Первой за кушанье принялась сама фрау, затем гости. Звонцову ничего не оставалось делать, как зажмуриться и вкушать со всеми. Так потихоньку было съедено то. что еще недавно звалось любимой собакой звонцовской патронессы. Никто из гостей и не подумал воспротивиться, и только один бедный русский скульптор после «поминок» с трудом добрел до ватерклозета, где долго выворачивал наружу свои внутренности. Одновременно, как сквозь туман, вспоминались последние слова Флейшхауэр за поминальным столом, обращенные к нему: «Теперь я вижу, вы тоже прониклись моим горем, Вячеслав. Я благодарна за эти чувства. Забудьте о своем долге, считайте, что он оплачен сполна, — у меня нет к вам никаких претензий».
XIX
Эпопея с написанием портрета медленно, но в свой срок подошла к концу. По приезде с гастролей Ксения Светозарова получила два письма (в иные дни корреспонденции бывало и побольше — назойливые поклонники надоедали). На сей раз почта была желанная, хотя письмо из дома, доставленное рано утром, поначалу обеспокоило балерину: две недели назад из имения уже приходили вести, довольно пространное послание (после потери жены отец, тяжело переносивший одиночество, стал особенно сентиментален, и сочинение трогательных «эпистол» к дочери, полных воспоминаний о ее детских годах, об идеале семейного счастья и расспросов о столичных новостях превратилось для него в одно из любимейших занятий, тем более что стареющий генерал не имел другой возможности общения с «Ксюшенькой», по его мнению, все еще «неразумной», нуждающейся в наставлении девочкой, кроме почты и телеграфа). «Не случилось ли чего? Все ли живы-здоровы?

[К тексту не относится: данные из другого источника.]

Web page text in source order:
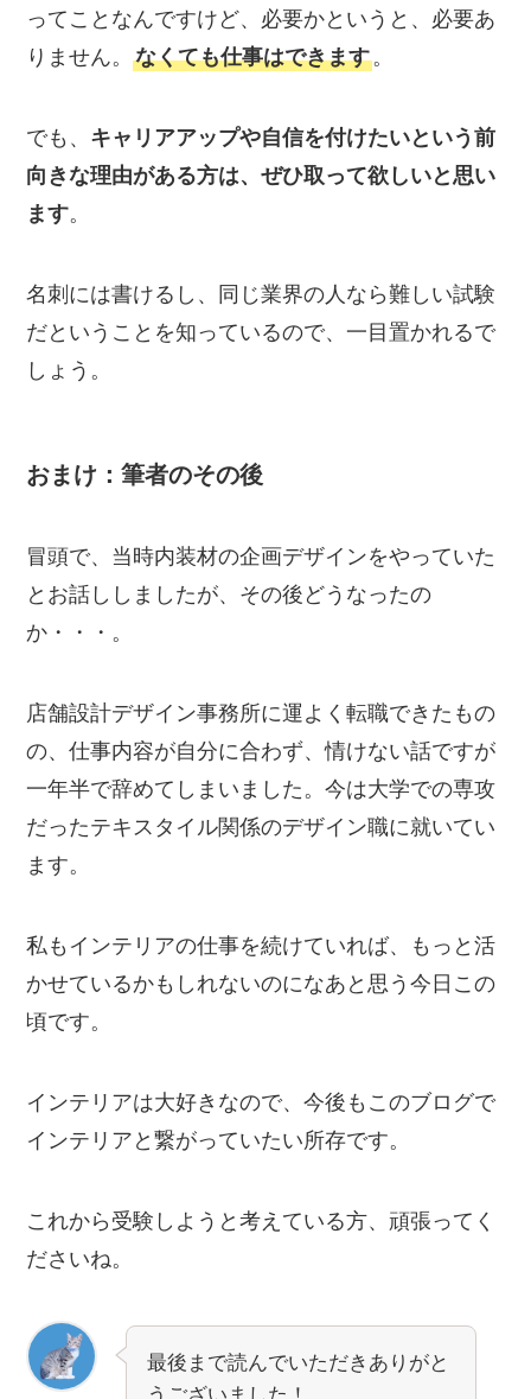
ってことなんですけど、必要かというと、必要あ
りません。なくても仕事はできます。
でも、 キャリアアップや自信を付けたいという前
向きな理由がある方は、ぜひ取って欲しいと思い
ます。
名刺には書けるし、同じ業界の人なら難しい試験
だということを知っているので、一目置かれるで
しょう。
おまけ：筆者のその後
冒頭で、当時内装材の企画デザインをやっていた
とお話ししましたが、その後どうなったの
か・・・。
店舗設計デザイン事務所に運よく転職できたもの
の、仕事内容が自分に合わず、情けない話ですが
一年半で辞めてしまいました。今は大学での専攻
だったテキスタイル関係のデザイン職に就いてい
ます。
私もインテリアの仕事を続けていれば、もっと活
かせているかもしれないのになあと思う今日この
頃です。
インテリアは大好きなので、今後もこのブログで
インテリアと繋がっていたい所存です。
これから受験しようと考えている方、頑張ってく
ださいね。
最後まで読んでいただきありがと
うございました！
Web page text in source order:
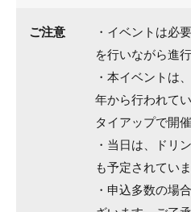
ご注意
・イベントは必
を行いながら進行
・本イベントは
年から行われて
タイアップで開
・当日は、ドリ
も予定されていま
・申込多数の場
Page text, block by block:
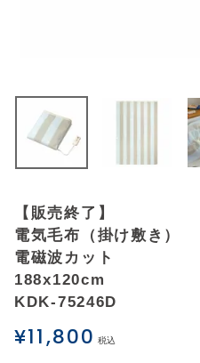
ログイン
【販売終了】
電気毛布（掛け敷き）
電磁波カット
188x120cm
KDK-75246D
¥11,800 税込
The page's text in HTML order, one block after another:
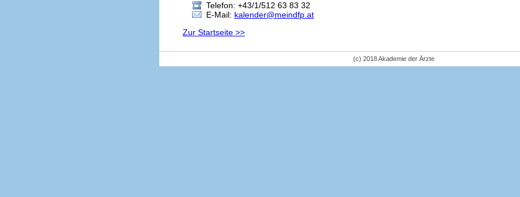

Papa ведь так близко к сердцу принимает всякие политические дрязги и совсем не бережет здоровье! Не дай Бог, что-то с ним…» Опасения, к счастью, оказались напрасными, но новости тем не менее были неожиданные. Точно сама судьба форсировала события, о неизбежности которых Ксения думала неохотно, даже с некоторой опаской, — она всегда страшилась принимать ответственные решения в жизни, подолгу взвешивала и не столь важные поступки, а туг такое… «Душевно рад за тебя и счастлив, дорогая моя доченька! Ты ведь, надеюсь, и сама счастлива тем, что свершается сейчас в твоей судьбе? — писал растроганный родитель. — Наконец-то Господь призрел на нас, услышал всегдашние мои стариковские молитвы о благополучном устроении твоей семейной жизни, о даровании и мне небесного благословения во внуках».